OPINION:
THE WORD DETECTIVE: SEARCHING FOR THE MEANING OF IT ALL AT THE OXFORD ENGLISH DICTIONARY
By John Simpson
Basic Books, $27.99, 364 pages
In 1976, when John Simpson, answering an ad in The Times Literary Supplement at the urging of the woman he would marry, landed a job as a lexicographer on the Oxford English Dictionary (OED), he had no thought of making it a career. In fact, he writes, as an English major at York University who devoted as much time to sports (captain of his hockey team) as to studies, “I’m sure I didn’t know what the word meant.”
According to Dr. Samuel Johnson, himself a lexicographer and compiler of the first authoritative English dictionary, a lexicographer was “a writer of dictionaries; a harmless drudge, that busies himself in tracing the original, and detailing the signification of words.” But, of course, Dr. Johnson could never be described as a harmless drudge; nor could John Simpson, who would remain with the OED for 37 years, the last 20 of which he served as the chief editor.
From the beginning, he writes, he was captivated by the English language and its history, “how it arose in obscurity 1,500 years ago, and how it grew to define the nations that spoke it.” As a junior editorial assistant, he could rediscover facts about words and language that had been forgotten for years. His colleagues working on etymologies or pronunciations could solve problems that had bedeviled scholars for ages. Or he “could write a definition that captured precisely a meaning that had previously only shimmered uncertainly.”
“The lexicographer sees English as a mosaic — consisting of thousands of little details. Each time one of the tiny tiles of the mosaic is cleaned and polished, we see the mosaic more clearly.”
During his early years, that cleaning and polishing process proved highly satisfying, filling index cards or “slips” with new usages of old words, noting new words like “selfie,” writing definitions. Mr. Simpson writes with warmth and wit — occasionally touched with a tinge of Kingsley Amis in academe — about the 19th century atmosphere that pervaded his office, complete with a daily “dictionary tea-time.”
However, that was also the problem. And Mr. Simpson, who essentially came to work at the OED in the 19th century, was charged, as chief editor, with bringing it into the 21st — all 20 volumes, 21,730 pages, 59 million words, and still growing.

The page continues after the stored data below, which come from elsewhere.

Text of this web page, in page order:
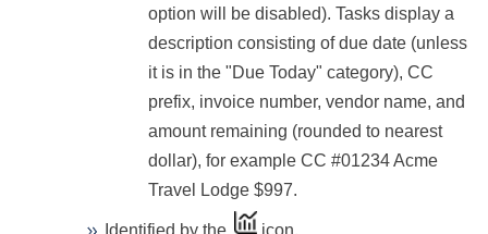
option will be disabled). Tasks display a
description consisting of due date (unless
it is in the "Due Today" category), CC
prefix, invoice number, vendor name, and
amount remaining (rounded to nearest
dollar), for example CC #01234 Acme
Travel Lodge $997.

“My time at the OED coincided with the great shift from reference works as books to reference works as dynamic, online resources. Oxford was at first slow to notice that the world was changing, and much of this book is about how my colleagues and I put the OED in the forefront of this revolution” — digitizing it, devising new ways to update it, publishing it online, and making it searchable “in ways that traditional dictionary users had never imagined.”
This trans-century journey from index cards to computers provides the framework for Mr. Simpson’s narrative.
Along the way, there are many other things to like, among them his discussions of lexicography and the OED in books and movies. One such film touching on lexicography, is the long-forgotten “Ball of Fire,” a 1941 comedy with Gary Cooper as a grammarian writing an encyclopedia and Barbara Stanwyck as “Sugarpuss” O’Shea, a night club singer who adds significantly to Cooper’s vocabulary.
Simon Winchester’s book, “The Professor and the Madman,” features Sir James Murray, the OED’s first great editor, and Dr. William Chester Minor, one of the volunteers who contributed “busily and lucidly” to the OED “from his rooms in a mental hospital, to which he had been confined for murder.”
And there’s his favorite, Ammon Shea’s “Reading the OED: One Man, One Year, 21,730 Pages,” a “blog-like account of reading through the dictionary from A to Z .” We hear about what if feels like “to read the letter A, and how the letter A differs in its character from the letter G. At the same time, we are introduced to the engaging parallel narrative of Ammon’s life while he was reading each letter,” an approach that “starts to bring the dictionary to life in a way that almost all other books about dictionaries fail to do.”
The same can be said of “The Word Detective,” a book about words and dictionaries, about our times and how they’re reflected in the words we write and speak, and above all about a life well lived. There have been family challenges, but they’ve been met with strength and grace.
In all, those of us who value the great language we share owe John Simpson a vote of thanks for this splendid book.
• John R. Coyne Jr., a former White House speechwriter, is co-author of “Strictly Right: William F. Buckley Jr. and the American Conservative Movement” (Wiley).